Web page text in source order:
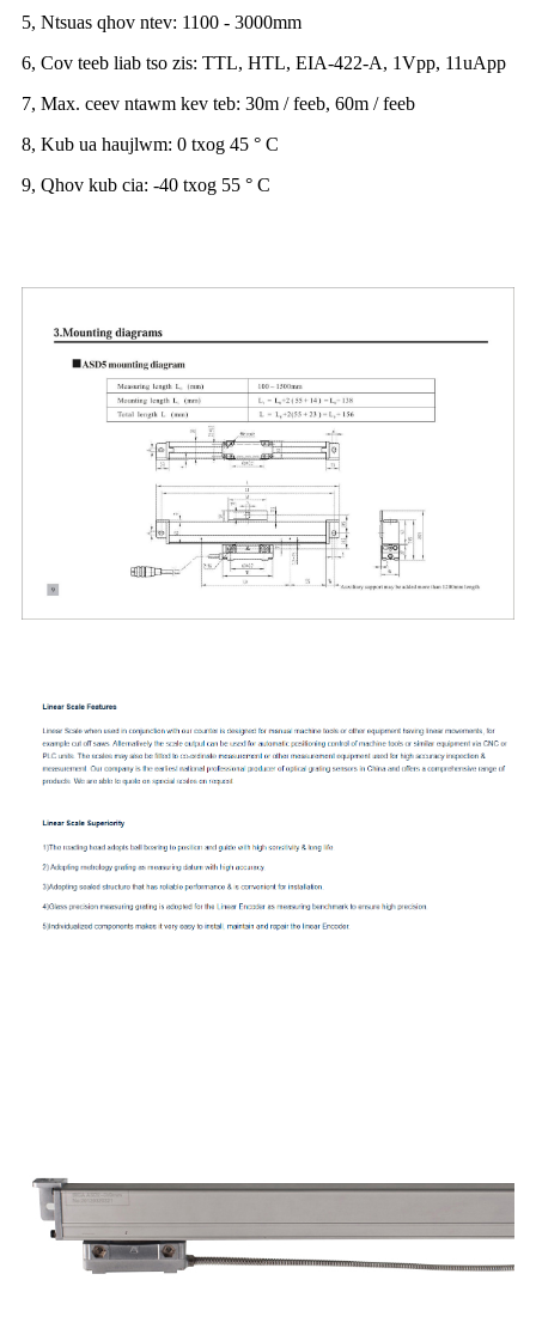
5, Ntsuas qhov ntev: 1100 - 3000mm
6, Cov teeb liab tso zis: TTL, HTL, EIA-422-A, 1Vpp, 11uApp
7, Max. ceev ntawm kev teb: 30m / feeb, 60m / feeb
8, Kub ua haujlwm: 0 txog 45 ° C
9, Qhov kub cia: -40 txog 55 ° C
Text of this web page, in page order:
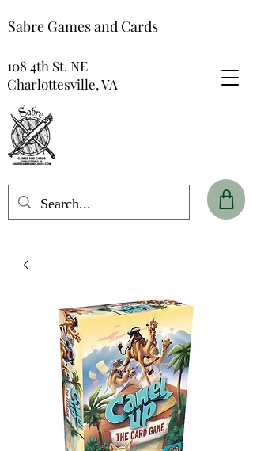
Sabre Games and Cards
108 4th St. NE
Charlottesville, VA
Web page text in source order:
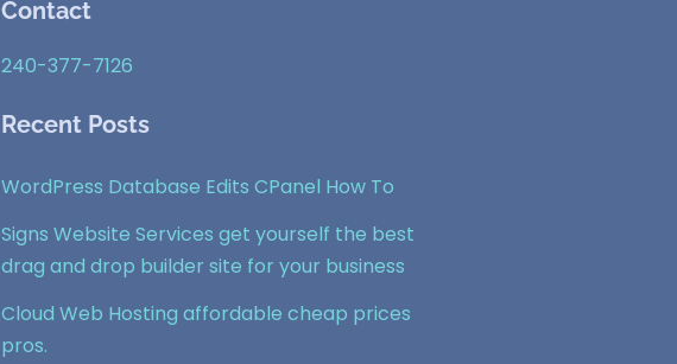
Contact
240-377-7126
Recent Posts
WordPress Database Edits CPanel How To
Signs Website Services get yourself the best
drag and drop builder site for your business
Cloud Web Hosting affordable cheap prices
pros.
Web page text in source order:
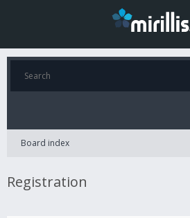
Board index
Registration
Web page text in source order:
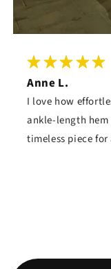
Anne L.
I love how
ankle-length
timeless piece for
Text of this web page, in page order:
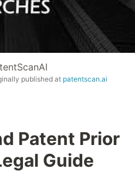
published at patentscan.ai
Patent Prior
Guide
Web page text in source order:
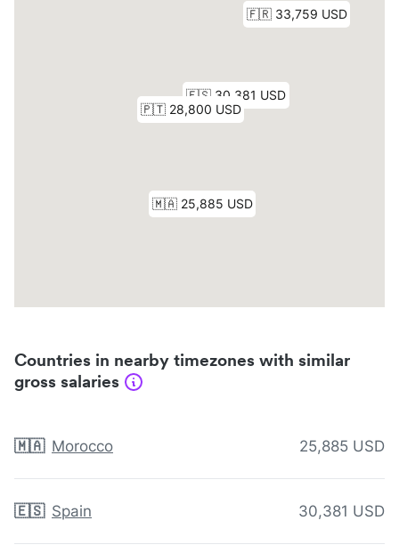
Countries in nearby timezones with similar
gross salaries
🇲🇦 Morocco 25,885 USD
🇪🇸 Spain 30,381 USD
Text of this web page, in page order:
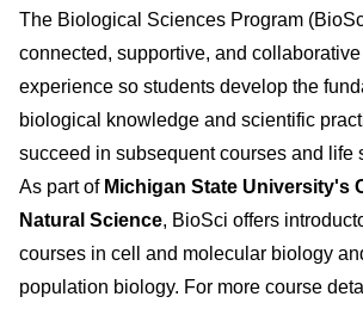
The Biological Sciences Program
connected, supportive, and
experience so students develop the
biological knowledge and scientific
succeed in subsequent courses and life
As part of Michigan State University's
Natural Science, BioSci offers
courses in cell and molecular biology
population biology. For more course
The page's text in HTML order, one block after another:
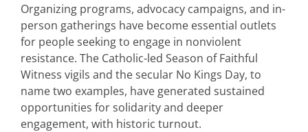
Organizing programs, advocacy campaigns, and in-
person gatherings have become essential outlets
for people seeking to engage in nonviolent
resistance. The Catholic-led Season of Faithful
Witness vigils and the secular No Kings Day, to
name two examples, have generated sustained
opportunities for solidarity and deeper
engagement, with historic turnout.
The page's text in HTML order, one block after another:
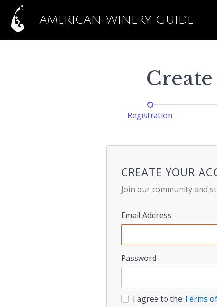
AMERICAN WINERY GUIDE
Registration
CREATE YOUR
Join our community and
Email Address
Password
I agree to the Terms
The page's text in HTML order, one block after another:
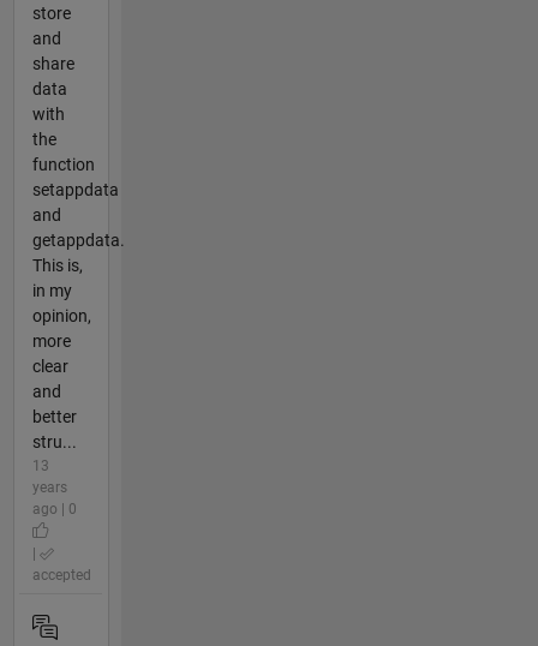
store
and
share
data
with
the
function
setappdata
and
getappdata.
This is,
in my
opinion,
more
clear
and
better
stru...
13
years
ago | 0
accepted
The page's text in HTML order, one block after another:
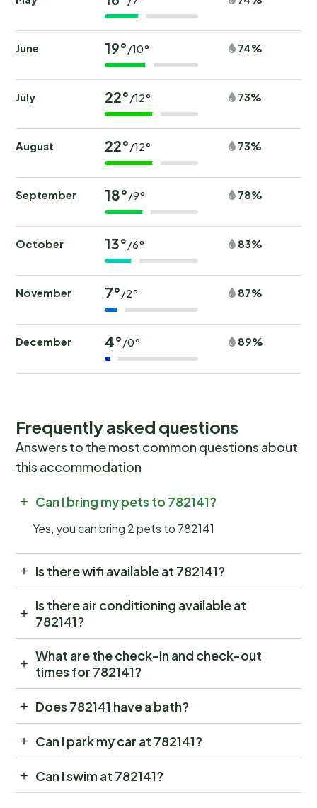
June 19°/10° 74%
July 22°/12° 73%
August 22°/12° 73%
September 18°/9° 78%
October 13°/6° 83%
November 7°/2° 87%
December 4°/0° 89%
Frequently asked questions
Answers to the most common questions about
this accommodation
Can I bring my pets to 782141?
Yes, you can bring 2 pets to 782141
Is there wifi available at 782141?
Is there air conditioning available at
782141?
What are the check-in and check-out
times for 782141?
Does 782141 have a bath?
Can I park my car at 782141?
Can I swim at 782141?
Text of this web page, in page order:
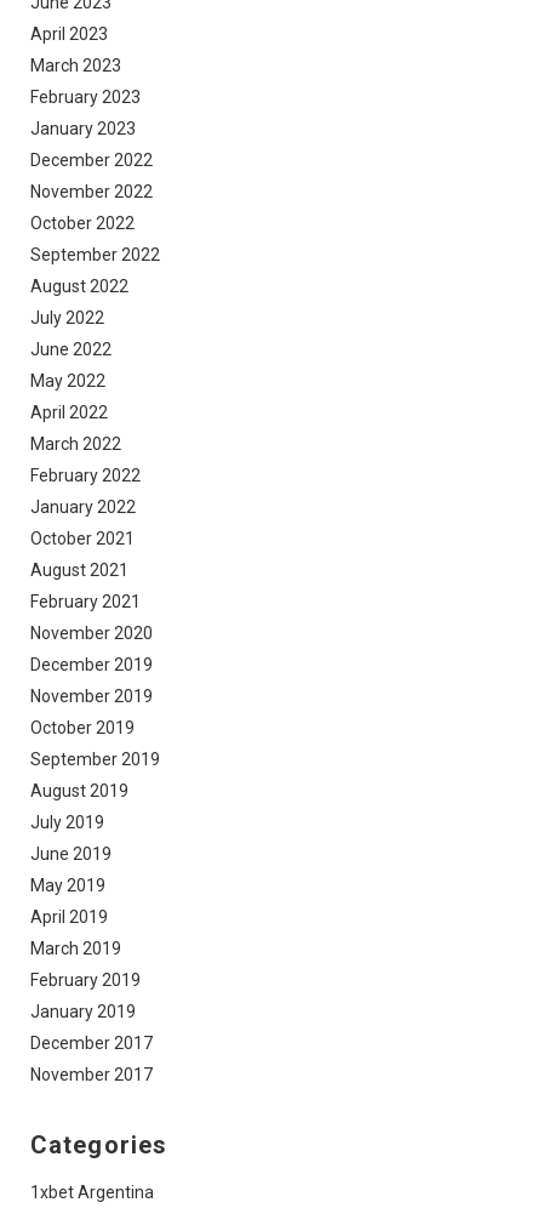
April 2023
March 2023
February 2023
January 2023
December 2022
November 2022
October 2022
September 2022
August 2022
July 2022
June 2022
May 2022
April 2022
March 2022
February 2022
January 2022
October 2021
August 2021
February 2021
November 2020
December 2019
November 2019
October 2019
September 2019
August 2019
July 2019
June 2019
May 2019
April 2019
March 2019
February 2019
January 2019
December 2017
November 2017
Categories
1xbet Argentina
----
• [Work to be completed] Write out the data above exactly, minus any images.

• [Exercise answer]
Web page text in source order:
5, Ntsuas qhov ntev: 1100 - 3000mm
6, Cov teeb liab tso zis: TTL, HTL, EIA-422-A, 1Vpp, 11uApp
7, Max. ceev ntawm kev teb: 30m / feeb, 60m / feeb
8, Kub ua haujlwm: 0 txog 45 ° C
9, Qhov kub cia: -40 txog 55 ° C
Text of this web page, in page order:
Sabre Games and Cards
108 4th St. NE
Charlottesville, VA
Web page text in source order:
Contact
240-377-7126
Recent Posts
WordPress Database Edits CPanel How To
Signs Website Services get yourself the best
drag and drop builder site for your business
Cloud Web Hosting affordable cheap prices
pros.
Web page text in source order:
Board index
Registration
Web page text in source order:
Anne L.
I love how
ankle-length
timeless piece for
Text of this web page, in page order:
published at patentscan.ai
Patent Prior
Guide
Web page text in source order:
Countries in nearby timezones with similar
gross salaries
🇲🇦 Morocco 25,885 USD
🇪🇸 Spain 30,381 USD
Text of this web page, in page order:
The Biological Sciences Program
connected, supportive, and
experience so students develop the
biological knowledge and scientific
succeed in subsequent courses and life
As part of Michigan State University's
Natural Science, BioSci offers
courses in cell and molecular biology
population biology. For more course
The page's text in HTML order, one block after another:
Organizing programs, advocacy campaigns, and in-
person gatherings have become essential outlets
for people seeking to engage in nonviolent
resistance. The Catholic-led Season of Faithful
Witness vigils and the secular No Kings Day, to
name two examples, have generated sustained
opportunities for solidarity and deeper
engagement, with historic turnout.
The page's text in HTML order, one block after another:
AMERICAN WINERY GUIDE
Registration
CREATE YOUR
Join our community and
Email Address
Password
I agree to the Terms
The page's text in HTML order, one block after another:
store
and
share
data
with
the
function
setappdata
and
getappdata.
This is,
in my
opinion,
more
clear
and
better
stru...
13
years
ago | 0
accepted
The page's text in HTML order, one block after another:
June 19°/10° 74%
July 22°/12° 73%
August 22°/12° 73%
September 18°/9° 78%
October 13°/6° 83%
November 7°/2° 87%
December 4°/0° 89%
Frequently asked questions
Answers to the most common questions about
this accommodation
Can I bring my pets to 782141?
Yes, you can bring 2 pets to 782141
Is there wifi available at 782141?
Is there air conditioning available at
782141?
What are the check-in and check-out
times for 782141?
Does 782141 have a bath?
Can I park my car at 782141?
Can I swim at 782141?
Text of this web page, in page order:
April 2023
March 2023
February 2023
January 2023
December 2022
November 2022
October 2022
September 2022
August 2022
July 2022
June 2022
May 2022
April 2022
March 2022
February 2022
January 2022
October 2021
August 2021
February 2021
November 2020
December 2019
November 2019
October 2019
September 2019
August 2019
July 2019
June 2019
May 2019
April 2019
March 2019
February 2019
January 2019
December 2017
November 2017
Categories
1xbet Argentina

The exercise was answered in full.